--- DATA EXTRACT Enclosed Below ---
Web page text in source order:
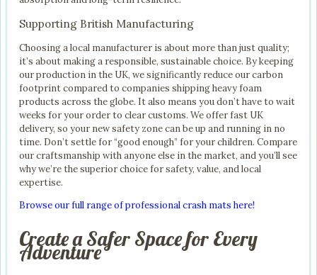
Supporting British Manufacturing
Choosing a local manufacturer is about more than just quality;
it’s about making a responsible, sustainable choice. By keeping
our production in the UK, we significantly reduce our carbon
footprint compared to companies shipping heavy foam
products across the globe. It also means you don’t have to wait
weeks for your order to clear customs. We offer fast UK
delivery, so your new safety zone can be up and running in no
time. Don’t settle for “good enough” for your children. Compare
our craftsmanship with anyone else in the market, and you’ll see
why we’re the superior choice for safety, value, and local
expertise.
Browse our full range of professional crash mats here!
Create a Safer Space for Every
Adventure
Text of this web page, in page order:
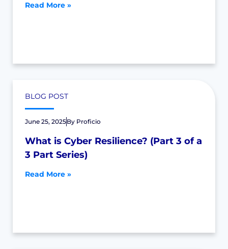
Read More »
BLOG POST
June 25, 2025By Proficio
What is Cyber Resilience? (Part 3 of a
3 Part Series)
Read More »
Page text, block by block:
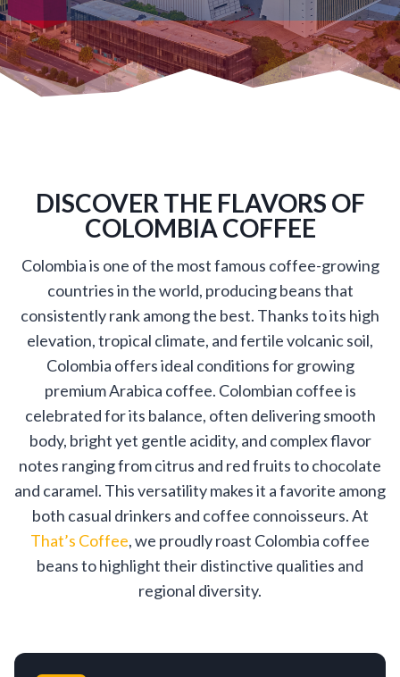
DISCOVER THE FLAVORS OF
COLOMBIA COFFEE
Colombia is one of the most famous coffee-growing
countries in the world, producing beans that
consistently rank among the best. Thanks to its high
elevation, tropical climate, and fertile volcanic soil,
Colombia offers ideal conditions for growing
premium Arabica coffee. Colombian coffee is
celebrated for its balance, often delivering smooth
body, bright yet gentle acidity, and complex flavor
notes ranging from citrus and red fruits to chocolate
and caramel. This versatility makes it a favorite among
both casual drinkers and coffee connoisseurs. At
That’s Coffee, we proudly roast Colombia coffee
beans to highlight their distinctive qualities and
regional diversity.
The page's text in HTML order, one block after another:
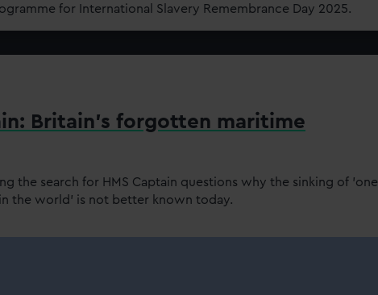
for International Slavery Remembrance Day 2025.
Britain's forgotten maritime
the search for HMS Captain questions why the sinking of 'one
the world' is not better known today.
--- End of Enclosed DATA EXTRACT ---
**REQUIRED WORK**
Please give a word-for-word transcript of the lines from the one holding "celebrated for its" through the final line of the entries, both ends kept, with no pictures.

**EXPECTED ANSWER**
celebrated for its balance, often delivering smooth
body, bright yet gentle acidity, and complex flavor
notes ranging from citrus and red fruits to chocolate
and caramel. This versatility makes it a favorite among
both casual drinkers and coffee connoisseurs. At
That’s Coffee, we proudly roast Colombia coffee
beans to highlight their distinctive qualities and
regional diversity.
The page's text in HTML order, one block after another:
for International Slavery Remembrance Day 2025.
Britain's forgotten maritime
the search for HMS Captain questions why the sinking of 'one
the world' is not better known today.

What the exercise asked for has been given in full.